Truer words were never spoken. What father doesn’t have a little bit of George Banks in him? Or maybe a lot. If you have a daughter (or even if you don’t), this movie should be on the top of your list of “must see” movies. Dare yourself not to cry – either from rolling laughter or from moments that will pull on your heart. Either way, you are in for a treat. You know how some movies show you all the funniest and best parts in the trailer? Not so with this movie. To do that, the trailer would have to be 105 minutes long because the entire movie is terrific. Although the title might lead you to believe otherwise, this is a movie for fathers everywhere. Whether your daughter is four months old or forty years old, you’ll be able to relate to the emotional roller coaster that George is on from beginning to end.

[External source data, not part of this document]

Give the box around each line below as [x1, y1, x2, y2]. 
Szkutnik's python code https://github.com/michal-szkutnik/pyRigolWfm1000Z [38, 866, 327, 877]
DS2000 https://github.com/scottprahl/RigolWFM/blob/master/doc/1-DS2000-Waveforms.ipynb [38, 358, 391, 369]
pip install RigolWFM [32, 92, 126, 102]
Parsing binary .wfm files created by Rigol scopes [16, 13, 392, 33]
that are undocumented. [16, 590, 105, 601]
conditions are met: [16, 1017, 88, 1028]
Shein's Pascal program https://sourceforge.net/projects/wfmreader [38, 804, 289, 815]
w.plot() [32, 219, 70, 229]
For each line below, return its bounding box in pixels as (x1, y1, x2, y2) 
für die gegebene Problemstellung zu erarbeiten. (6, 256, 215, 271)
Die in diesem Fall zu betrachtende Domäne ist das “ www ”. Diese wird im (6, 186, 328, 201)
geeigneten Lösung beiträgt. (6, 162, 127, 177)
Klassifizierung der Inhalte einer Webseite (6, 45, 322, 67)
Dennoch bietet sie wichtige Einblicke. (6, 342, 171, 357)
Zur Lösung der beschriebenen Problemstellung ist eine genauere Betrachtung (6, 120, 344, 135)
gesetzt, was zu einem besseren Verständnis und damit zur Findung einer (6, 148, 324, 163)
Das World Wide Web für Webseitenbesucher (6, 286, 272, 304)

George is the everyman. He isn’t a rock star, a superhero, a fighter coming back to fight one last battle – he’s a dad. An average dad with a house, a dog, two kids, a wife, and a white picket fence – literally. While he likes his job, you can tell that his passion is his family. So when his daughter, Annie, returns home from a trip to Europe with the shocking news that she’s engaged, George’s whole world gets turned upside down.   When you add Franck (not Frank) and Howard to the mix, George goes into emotional overdrive until he breaks down in the grocery store. When the store manager asks him what he is doing, George calmly tells him, “I want to buy eight hot dogs and eight hot dog buns to go with them. But no one sells eight hot dog buns. They only sell twelve hot dog buns… So I am removing the superfluous buns.” (Interesting side note: this was true when the movie came out back in 1991. Today of course most packages come in sets of eight. Perhaps because of this movie?) Eventually, George comes back down to earth because more than anything he wants for his little girl to be happy. And isn’t that we all want as fathers? For our kids to be happy?

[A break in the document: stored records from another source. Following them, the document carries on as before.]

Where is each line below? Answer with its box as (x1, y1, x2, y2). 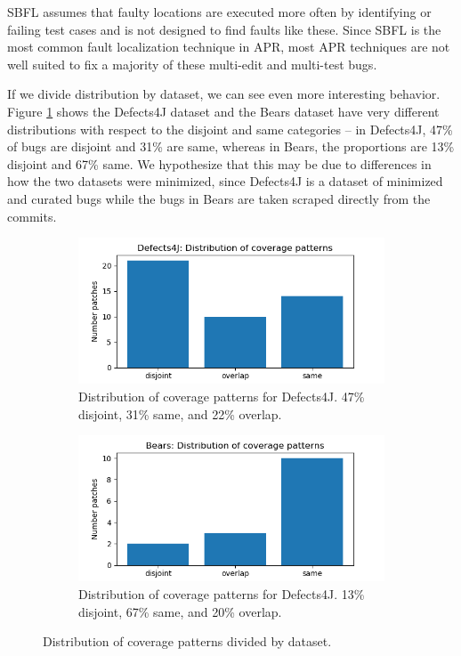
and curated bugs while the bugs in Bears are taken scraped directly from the (7, 189, 431, 207)
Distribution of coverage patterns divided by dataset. (43, 632, 332, 651)
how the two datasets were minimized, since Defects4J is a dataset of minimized (7, 172, 443, 190)
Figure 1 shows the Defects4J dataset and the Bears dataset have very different (7, 101, 440, 120)
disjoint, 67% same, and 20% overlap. (78, 602, 282, 620)
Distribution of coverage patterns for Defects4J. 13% (78, 584, 365, 603)
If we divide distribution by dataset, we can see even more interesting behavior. (7, 85, 441, 103)
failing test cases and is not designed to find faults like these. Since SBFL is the (7, 20, 441, 38)
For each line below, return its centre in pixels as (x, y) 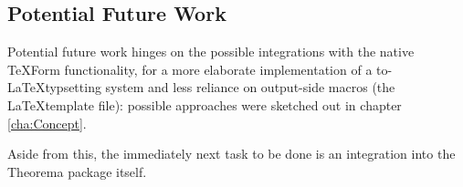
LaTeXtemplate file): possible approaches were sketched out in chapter (205, 104)
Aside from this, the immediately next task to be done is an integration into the (231, 154)
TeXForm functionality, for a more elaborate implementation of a (190, 69)
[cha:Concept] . (47, 123)
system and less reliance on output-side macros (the (250, 87)
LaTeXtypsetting (54, 87)
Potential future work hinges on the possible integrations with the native (211, 52)
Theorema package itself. (77, 171)
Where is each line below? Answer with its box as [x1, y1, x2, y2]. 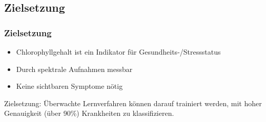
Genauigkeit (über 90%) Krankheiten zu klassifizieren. [4, 108, 174, 118]
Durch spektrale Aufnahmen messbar [16, 63, 133, 74]
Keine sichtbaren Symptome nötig [16, 81, 123, 91]
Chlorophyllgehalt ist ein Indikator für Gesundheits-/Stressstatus [16, 46, 221, 57]
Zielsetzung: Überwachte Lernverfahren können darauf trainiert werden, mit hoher [4, 97, 262, 108]
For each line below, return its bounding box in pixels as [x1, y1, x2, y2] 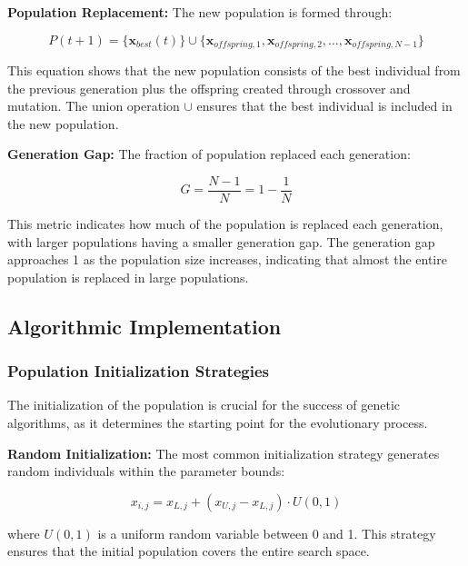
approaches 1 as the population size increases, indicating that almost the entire [7, 250, 447, 269]
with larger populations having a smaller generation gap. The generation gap [7, 232, 435, 251]
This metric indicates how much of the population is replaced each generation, [7, 214, 443, 233]
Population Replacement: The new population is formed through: [7, 3, 393, 21]
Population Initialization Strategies [7, 360, 270, 382]
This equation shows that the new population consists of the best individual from [7, 61, 461, 80]
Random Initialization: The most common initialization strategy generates [7, 443, 440, 462]
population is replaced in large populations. [7, 267, 249, 286]
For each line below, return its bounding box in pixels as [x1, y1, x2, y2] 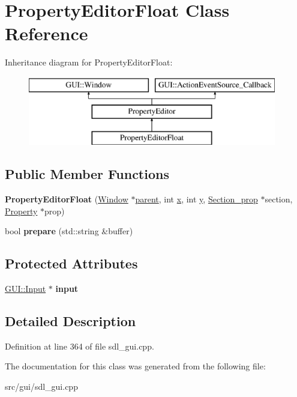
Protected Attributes [5, 254, 138, 273]
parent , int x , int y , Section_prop [135, 193, 258, 205]
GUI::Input [5, 282, 46, 295]
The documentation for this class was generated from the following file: [5, 360, 266, 372]
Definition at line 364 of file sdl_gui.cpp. [5, 339, 154, 352]
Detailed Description [5, 312, 136, 330]
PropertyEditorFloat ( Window [5, 193, 128, 205]
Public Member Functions [5, 165, 169, 183]
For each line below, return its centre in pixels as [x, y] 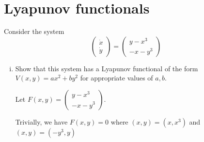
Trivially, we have [41, 121]
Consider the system [34, 31]
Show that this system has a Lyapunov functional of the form [107, 68]
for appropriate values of [117, 78]

“Welcome to the 90’s Mr. Banks!”

Filled with a star-studded cast featuring the legendary Steve Martin and his equally accomplished co-star, Diane Keaton, this comedy hit has endured the years with its classic tale of fatherhood. Itself a remake of the 1950 film of the same name starring Spencer Tracy and Elizabeth Taylor, this modern version had the benefit of a pair of hilarious wedding coordinators, Franck played by Martin Short and his assistant Howard (BD Wong) whose addition to the cast was a perfect foil for the straight-laced George. The bride, George’s daughter Annie, was portrayed by the lovely Kimberly Williams who did a wonderful job making Annie out as a strong, independent young woman ready for the next phase of her life.

We all want to be this kind of dad. There’s a part of us that wants to be George Banks. The kind of dad who plays basketball with his little girl in the backyard. The kind of dad who takes his kids to concerts and games. The kind of dad whose daughter looks up at him with those eyes that show nothing but love and admiration. In the opening, George says, “I remember how her little hand used to fit inside mine, how she used to sit on my lap and lean her head against my chest. She said I was her hero.” We all want to be our children’s hero.

“I couldn’t love anything more.”

Being a father is the greatest reward ever. But from time-to-time we all have our doubts. We all have our “freak out” moments. And we all make mistakes. But movies like this help to remind us of our best selves. The ones we always hope to be. If you ever find yourself getting a little stressed thinking about your kids’ future, if you ever find yourself starting to worry about meeting the right person, if you ever find yourself freaking out and taking out hot dog buns at the store, then pop in this movie into your Blu-ray or DVD player and remind yourself that it’s okay.